TASK TO COMPLETE: Among the lines of the material, copy those that hold the string "lobby".

*****

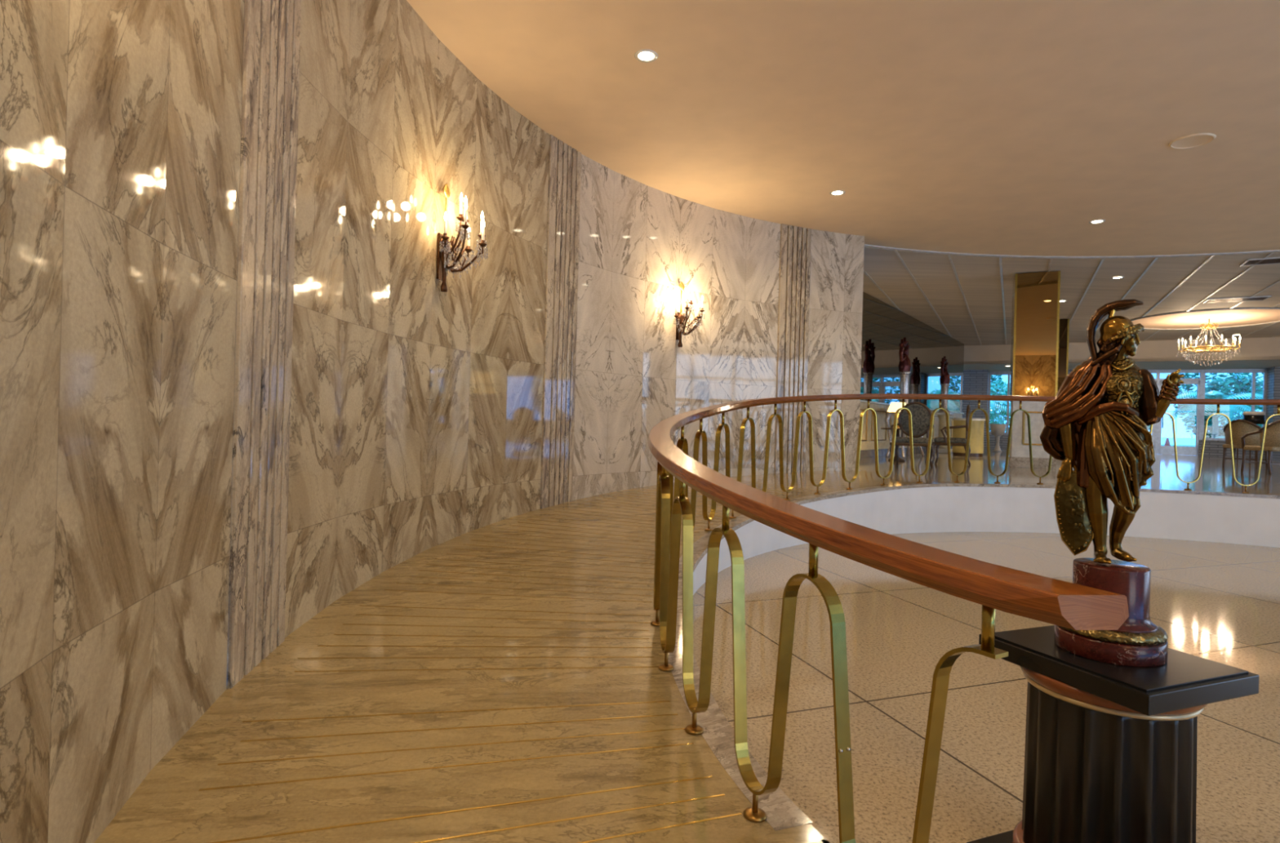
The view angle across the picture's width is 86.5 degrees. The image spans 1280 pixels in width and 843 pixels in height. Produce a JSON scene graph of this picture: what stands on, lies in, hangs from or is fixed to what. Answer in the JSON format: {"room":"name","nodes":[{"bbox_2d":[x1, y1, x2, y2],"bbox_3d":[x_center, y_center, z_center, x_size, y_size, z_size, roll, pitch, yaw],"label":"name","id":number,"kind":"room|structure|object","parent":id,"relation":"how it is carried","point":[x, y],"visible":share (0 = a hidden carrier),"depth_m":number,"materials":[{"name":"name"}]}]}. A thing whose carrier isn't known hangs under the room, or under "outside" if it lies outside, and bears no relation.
{"room":"hotel lobby","nodes":[
{"label":"hotel lobby","id":0,"kind":"room"},
{"bbox_2d":[0,0,864,842],"bbox_3d":[0.651,-0.753,3.648,5.120,4.060,12.893,2,0,0],"label":"wall","id":1,"kind":"structure","parent":0,"point":[416,407],"depth_m":3.33,"materials":[{"name":"beige stone"}]},
{"bbox_2d":[226,0,301,688],"bbox_3d":[-1.663,-0.814,3.024,0.046,4.060,0.514,2,0,-5],"label":"pilaster","id":2,"kind":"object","parent":1,"relation":"attached to","point":[272,28],"depth_m":2.98,"materials":[{"name":"grey stone"}]},
{"bbox_2d":[436,183,488,292],"bbox_3d":[-1.314,-1.368,5.027,0.408,0.807,0.361,1,0,-43],"label":"wall sconce","id":3,"kind":"object","parent":1,"relation":"attached to","point":[443,261],"visible":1,"depth_m":5.03,"materials":[{"name":"brown metal"}]},
{"bbox_2d":[540,134,581,508],"bbox_3d":[-0.810,-0.791,6.875,0.046,4.060,0.514,1,0,30],"label":"pilaster","id":4,"kind":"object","parent":1,"relation":"attached to","point":[565,162],"depth_m":6.84,"materials":[{"name":"grey stone"}]},
{"bbox_2d":[673,281,705,347],"bbox_3d":[0.607,-1.318,8.278,0.363,0.807,0.408,1,0,14],"label":"wall sconce","id":5,"kind":"object","parent":1,"relation":"attached to","point":[682,320],"visible":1,"depth_m":8.29,"materials":[{"name":"brown metal"}]},
{"bbox_2d":[773,223,811,473],"bbox_3d":[2.125,-0.715,9.509,0.514,4.060,0.046,2,0,-24],"label":"pilaster","id":6,"kind":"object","parent":1,"relation":"attached to","point":[795,241],"depth_m":9.48,"materials":[{"name":"grey stone"}]},
{"bbox_2d":[94,471,945,842],"bbox_3d":[2.149,1.022,2.610,7.426,0.670,12.940,2,0,-21],"label":"floor","id":7,"kind":"structure","parent":0,"point":[501,682],"depth_m":2.61,"materials":[{"name":"stone"}]},
{"bbox_2d":[648,393,1279,842],"bbox_3d":[4.726,0.508,4.406,9.385,1.631,7.817,2,0,0],"label":"railing","id":8,"kind":"object","parent":7,"relation":"on","point":[994,587],"visible":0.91,"depth_m":1.99,"materials":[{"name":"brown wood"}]},
{"bbox_2d":[406,0,1279,346],"bbox_3d":[3.811,-2.882,4.739,44.515,0.440,47.651,2,0,0],"label":"ceiling","id":9,"kind":"structure","parent":0,"point":[984,128],"depth_m":6.27,"materials":[{"name":"beige paint"}]},
{"bbox_2d":[634,49,657,62],"bbox_3d":[0.048,-2.776,5.168,0.180,0.016,0.180,2,0,0],"label":"recessed light","id":10,"kind":"object","parent":9,"relation":"in","point":[642,55],"visible":1,"depth_m":5.15,"materials":[{"name":"white stone"}]},
{"bbox_2d":[829,190,844,195],"bbox_3d":[2.347,-2.716,8.085,0.180,0.016,0.180,2,0,0],"label":"recessed light","id":11,"kind":"object","parent":9,"relation":"in","point":[837,193],"visible":1,"depth_m":8.07,"materials":[{"name":"white stone"}]},
{"bbox_2d":[1088,219,1105,223],"bbox_3d":[5.995,-2.620,8.919,0.180,0.016,0.180,2,0,0],"label":"recessed light","id":12,"kind":"object","parent":9,"relation":"in","point":[1096,221],"visible":1,"depth_m":8.90,"materials":[{"name":"white stone"}]},
{"bbox_2d":[1111,276,1124,279],"bbox_3d":[8.499,-2.558,12.100,0.192,0.016,0.192,2,0,0],"label":"recessed light","id":13,"kind":"object","parent":9,"relation":"in","point":[1113,277],"visible":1,"depth_m":12.08,"materials":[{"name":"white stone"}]},
{"bbox_2d":[1168,133,1216,149],"bbox_3d":[5.199,-2.638,6.405,0.350,0.014,0.350,2,0,0],"label":"ceiling speaker","id":14,"kind":"object","parent":9,"relation":"attached to","point":[1193,140],"visible":1,"depth_m":6.39,"materials":[{"name":"beige paint"}]},
{"bbox_2d":[1176,319,1241,366],"bbox_3d":[13.508,-2.079,16.151,1.162,1.575,1.149,2,0,0],"label":"chandelier","id":15,"kind":"object","parent":9,"relation":"hanging from","point":[1208,326],"visible":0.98,"depth_m":16.06,"materials":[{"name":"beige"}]},
{"bbox_2d":[1202,295,1271,303],"bbox_3d":[12.062,-2.469,13.762,0.980,0.020,0.450,1,0,29],"label":"ceiling vent","id":16,"kind":"object","parent":9,"relation":"in","point":[1254,298],"visible":1,"depth_m":13.72,"materials":[{"name":"metal"}]},
{"bbox_2d":[1239,257,1279,266],"bbox_3d":[9.988,-2.523,10.652,0.830,0.020,0.450,1,0,29],"label":"ceiling vent","id":17,"kind":"object","parent":9,"relation":"in","point":[1273,260],"visible":1,"depth_m":10.73,"materials":[{"name":"metal"}]},
{"bbox_2d":[859,291,964,457],"bbox_3d":[6.688,-0.898,17.098,0.370,3.415,12.363,2,0,36],"label":"wall","id":18,"kind":"structure","parent":0,"point":[884,326],"depth_m":15.85,"materials":[{"name":"white paint"}]},
{"bbox_2d":[693,532,1279,842],"bbox_3d":[4.706,1.374,3.620,9.000,0.100,9.000,2,0,0],"label":"floor","id":19,"kind":"structure","parent":0,"point":[1220,602],"depth_m":3.24,"materials":[{"name":"beige tile"}]},
{"bbox_2d":[966,625,1259,842],"bbox_3d":[1.212,0.914,1.770,0.440,0.635,0.470,2,0,-21],"label":"pedestal","id":20,"kind":"object","parent":19,"relation":"on","point":[1110,753],"visible":0.97,"depth_m":1.63,"materials":[{"name":"black paint"}]},
{"bbox_2d":[1040,298,1184,667],"bbox_3d":[1.227,0.141,1.770,0.251,0.912,0.244,1,0,-8],"label":"statue","id":21,"kind":"object","parent":20,"relation":"on","point":[1096,423],"visible":1,"depth_m":1.74,"materials":[{"name":"brown metal"}]},
{"bbox_2d":[1084,404,1155,515],"bbox_3d":[1.240,0.083,1.760,0.152,0.309,0.145,2,0,35],"label":"drape","id":22,"kind":"object","parent":21,"relation":"hanging from","point":[1119,453],"depth_m":1.72,"materials":[{"name":"brown metal"}]},
{"bbox_2d":[693,486,1279,595],"bbox_3d":[4.961,1.087,4.561,9.200,0.586,7.255,1,0,15],"label":"wall","id":23,"kind":"structure","parent":0,"point":[1237,520],"depth_m":7.79,"materials":[{"name":"white paint"}]},
{"bbox_2d":[668,482,956,831],"bbox_3d":[1.392,0.968,5.406,1.654,0.605,6.917,2,0,28],"label":"trim","id":24,"kind":"structure","parent":23,"relation":"attached to","point":[782,813],"depth_m":2.66,"materials":[{"name":"grey stone"}]},
{"bbox_2d":[939,480,1279,498],"bbox_3d":[7.331,0.840,4.921,3.747,0.035,9.315,2,0,-27],"label":"trim","id":25,"kind":"structure","parent":23,"relation":"attached to","point":[988,484],"depth_m":7.94,"materials":[{"name":"grey stone"}]},
{"bbox_2d":[1008,271,1060,469],"bbox_3d":[7.029,-0.891,12.151,0.702,3.410,0.705,2,0,26],"label":"column","id":26,"kind":"structure","parent":0,"point":[1035,322],"depth_m":11.86,"materials":[{"name":"white paint"}]},
{"bbox_2d":[1057,319,1069,392],"bbox_3d":[10.295,-0.806,17.022,0.672,3.410,0.675,1,0,29],"label":"column","id":27,"kind":"structure","parent":0,"point":[1064,330],"depth_m":16.64,"materials":[{"name":"white paint"}]},
{"bbox_2d":[858,448,1279,493],"bbox_3d":[6.998,0.815,6.563,63.445,0.001,57.977,2,0,0],"label":"floor","id":28,"kind":"structure","parent":0,"point":[1214,477],"depth_m":11.02,"materials":[{"name":"beige tile"}]},
{"bbox_2d":[880,427,905,461],"bbox_3d":[4.990,0.446,13.200,0.620,0.630,0.620,2,0,0],"label":"table","id":29,"kind":"object","parent":28,"relation":"on","point":[897,434],"visible":0.42,"depth_m":13.13,"materials":[{"name":"brown wood"}]},
{"bbox_2d":[887,402,906,428],"bbox_3d":[5.005,-0.119,13.200,0.400,0.500,0.400,2,0,0],"label":"table lamp","id":30,"kind":"object","parent":29,"relation":"on","point":[894,406],"visible":0.37,"depth_m":13.10,"materials":[{"name":"fabric"}]},
{"bbox_2d":[884,407,924,457],"bbox_3d":[5.977,0.247,15.264,0.470,1.086,1.900,2,0,36],"label":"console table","id":31,"kind":"object","parent":28,"relation":"on","point":[888,415],"visible":0.27,"depth_m":14.68,"materials":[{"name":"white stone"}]},
{"bbox_2d":[898,337,911,404],"bbox_3d":[5.864,-1.080,15.063,0.300,1.560,0.540,2,0,36],"label":"statue","id":32,"kind":"object","parent":31,"relation":"on","point":[904,364],"visible":0.98,"depth_m":14.98,"materials":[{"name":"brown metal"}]},
{"bbox_2d":[888,401,934,467],"bbox_3d":[4.446,0.209,11.100,0.656,1.090,0.598,2,0,30],"label":"armchair","id":33,"kind":"object","parent":28,"relation":"on","point":[921,414],"visible":0.78,"depth_m":11.26,"materials":[{"name":"fabric"}]},
{"bbox_2d":[934,412,953,453],"bbox_3d":[8.148,0.303,18.260,0.420,1.080,0.460,2,0,36],"label":"display stand","id":34,"kind":"object","parent":28,"relation":"on","point":[941,415],"visible":0.53,"depth_m":18.14,"materials":[{"name":"white stone"}]},
{"bbox_2d":[937,356,950,413],"bbox_3d":[8.182,-0.995,18.260,0.290,1.512,0.523,1,0,36],"label":"statue","id":35,"kind":"object","parent":34,"relation":"on","point":[944,379],"visible":1,"depth_m":18.18,"materials":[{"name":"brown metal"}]},
{"bbox_2d":[931,404,970,466],"bbox_3d":[5.546,0.238,12.100,0.598,1.090,0.656,2,0,30],"label":"armchair","id":36,"kind":"object","parent":28,"relation":"on","point":[939,442],"visible":0.62,"depth_m":11.87,"materials":[{"name":"wood"}]},
{"bbox_2d":[951,417,985,457],"bbox_3d":[7.893,0.382,16.368,0.748,0.910,0.299,1,0,28],"label":"reception desk","id":37,"kind":"object","parent":28,"relation":"on","point":[976,438],"visible":0.84,"depth_m":16.24,"materials":[{"name":"white stone"}]},
{"bbox_2d":[951,417,985,421],"bbox_3d":[7.904,-0.048,16.368,0.748,0.050,0.299,1,0,28],"label":"countertop","id":38,"kind":"structure","parent":37,"relation":"on","point":[953,419],"depth_m":16.27,"materials":[{"name":"white stone"}]},
{"bbox_2d":[989,423,1006,451],"bbox_3d":[10.941,0.497,20.800,0.480,0.840,0.480,2,0,0],"label":"planter","id":39,"kind":"object","parent":28,"relation":"on","point":[997,430],"visible":1,"depth_m":20.68,"materials":[{"name":"stone"}]},
{"bbox_2d":[989,423,1006,435],"bbox_3d":[10.947,0.247,20.800,0.480,0.340,0.480,2,0,0],"label":"bowl","id":40,"kind":"object","parent":39,"relation":"on","point":[995,428],"depth_m":20.63,"materials":[{"name":"white ceramic"}]},
{"bbox_2d":[1222,418,1267,469],"bbox_3d":[12.464,0.459,14.010,0.616,1.008,0.703,2,0,-30],"label":"cane chair","id":41,"kind":"object","parent":28,"relation":"on","point":[1239,428],"visible":0.65,"depth_m":13.88,"materials":[{"name":"brown wood"}]},
{"bbox_2d":[1236,448,1256,458],"bbox_3d":[17.286,0.725,19.172,0.620,0.725,0.500,2,0,0],"label":"side table","id":42,"kind":"object","parent":28,"relation":"on","point":[1250,451],"visible":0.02,"depth_m":19.35,"materials":[{"name":"brown wood"}]},
{"bbox_2d":[1242,411,1265,424],"bbox_3d":[17.304,0.043,19.172,0.480,0.640,0.480,2,0,0],"label":"lamp","id":43,"kind":"object","parent":42,"relation":"on","point":[1255,417],"visible":0.62,"depth_m":18.98,"materials":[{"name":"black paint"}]},
{"bbox_2d":[1240,419,1279,474],"bbox_3d":[11.209,0.426,12.051,0.703,1.008,0.616,2,0,-5],"label":"cane chair","id":44,"kind":"object","parent":28,"relation":"on","point":[1272,439],"visible":0.98,"depth_m":11.87,"materials":[{"name":"brown wood"}]},
{"bbox_2d":[1099,315,1133,343],"bbox_3d":[1.240,-0.234,1.769,0.076,0.083,0.079,2,0,35],"label":"helmet","id":45,"kind":"object","parent":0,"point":[1115,329],"depth_m":1.74,"materials":[{"name":"brown metal"}]},
{"bbox_2d":[962,366,1279,459],"bbox_3d":[14.170,-0.279,23.777,30.000,3.100,0.910,1,0,29],"label":"wall","id":46,"kind":"structure","parent":0,"point":[975,382],"depth_m":24.25,"materials":[{"name":"grey brick"}]},
{"bbox_2d":[987,371,1010,434],"bbox_3d":[13.644,-0.663,24.464,2.000,2.280,0.100,1,0,29],"label":"window","id":47,"kind":"structure","parent":46,"relation":"in","point":[990,373],"depth_m":24.69,"materials":[{"name":"metal"}]},
{"bbox_2d":[1147,368,1267,453],"bbox_3d":[17.302,-0.312,22.457,5.100,2.790,0.130,1,0,29],"label":"window","id":48,"kind":"structure","parent":46,"relation":"in","point":[1253,371],"depth_m":21.92,"materials":[{"name":"metal"}]},
{"bbox_2d":[1151,380,1156,451],"bbox_3d":[16.576,-0.151,22.814,1.210,2.430,0.147,1,0,29],"label":"door","id":49,"kind":"structure","parent":48,"relation":"attached to","point":[1154,424],"depth_m":22.54,"materials":[{"name":"metal"}]},
{"bbox_2d":[1157,380,1199,455],"bbox_3d":[17.628,-0.124,22.238,1.110,2.430,0.147,1,0,29],"label":"door","id":50,"kind":"structure","parent":48,"relation":"attached to","point":[1162,450],"depth_m":22.14,"materials":[{"name":"metal"}]},
{"bbox_2d":[963,337,1279,371],"bbox_3d":[13.713,-2.167,22.852,30.000,0.710,3.400,1,0,29],"label":"wall","id":51,"kind":"structure","parent":0,"point":[1255,353],"depth_m":20.19,"materials":[{"name":"white paint"}]},
{"label":"outside","id":52,"kind":"structure","parent":0,"visible":0},
{"bbox_2d":[1160,444,1195,446],"bbox_3d":[37.464,1.801,45.261,75.980,0.001,69.864,2,0,0],"label":"ground","id":53,"kind":"structure","parent":52,"point":[1161,445],"depth_m":55.56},
{"bbox_2d":[991,375,1003,407],"bbox_3d":[16.991,-2.065,37.522,6.221,6.757,2.553,2,0,0],"label":"shrub","id":54,"kind":"object","parent":53,"relation":"on","point":[993,378],"visible":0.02,"depth_m":37.01,"materials":[{"name":"green plant"}]},
{"bbox_2d":[989,378,1010,432],"bbox_3d":[16.889,-0.384,32.503,3.970,3.391,1.992,2,0,0],"label":"shrub","id":55,"kind":"object","parent":53,"relation":"on","point":[1001,386],"visible":0.08,"depth_m":32.07,"materials":[{"name":"green plant"}]},
{"bbox_2d":[989,400,1010,431],"bbox_3d":[14.310,0.029,29.285,3.741,2.590,3.337,1,0,8],"label":"palm tree","id":56,"kind":"object","parent":53,"relation":"on","point":[997,404],"visible":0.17,"depth_m":28.33,"materials":[{"name":"green plant"}]},
{"bbox_2d":[1164,438,1170,446],"bbox_3d":[18.363,0.936,23.683,0.420,0.730,0.420,2,0,0],"label":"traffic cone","id":57,"kind":"object","parent":53,"relation":"on","point":[1166,442],"visible":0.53,"depth_m":23.64,"materials":[{"name":"plastic"}]},
{"bbox_2d":[1168,390,1262,438],"bbox_3d":[21.358,0.196,25.245,3.692,2.626,3.322,1,0,45],"label":"palm tree","id":58,"kind":"object","parent":53,"relation":"on","point":[1227,410],"visible":0.37,"depth_m":24.81,"materials":[{"name":"green plant"}]},
{"bbox_2d":[1173,373,1263,435],"bbox_3d":[27.830,-1.894,31.537,6.332,6.982,2.494,2,0,0],"label":"shrub","id":59,"kind":"object","parent":53,"relation":"on","point":[1187,388],"visible":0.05,"depth_m":31.47,"materials":[{"name":"green plant"}]},
{"bbox_2d":[1188,373,1262,438],"bbox_3d":[24.740,-0.254,28.184,3.982,3.542,2.003,2,0,0],"label":"shrub","id":60,"kind":"object","parent":53,"relation":"on","point":[1229,382],"visible":0.26,"depth_m":27.89,"materials":[{"name":"green plant"}]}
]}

*****

SOLUTION TO THE PROBLEM:
{"room":"hotel lobby","nodes":[
{"label":"hotel lobby","id":0,"kind":"room"},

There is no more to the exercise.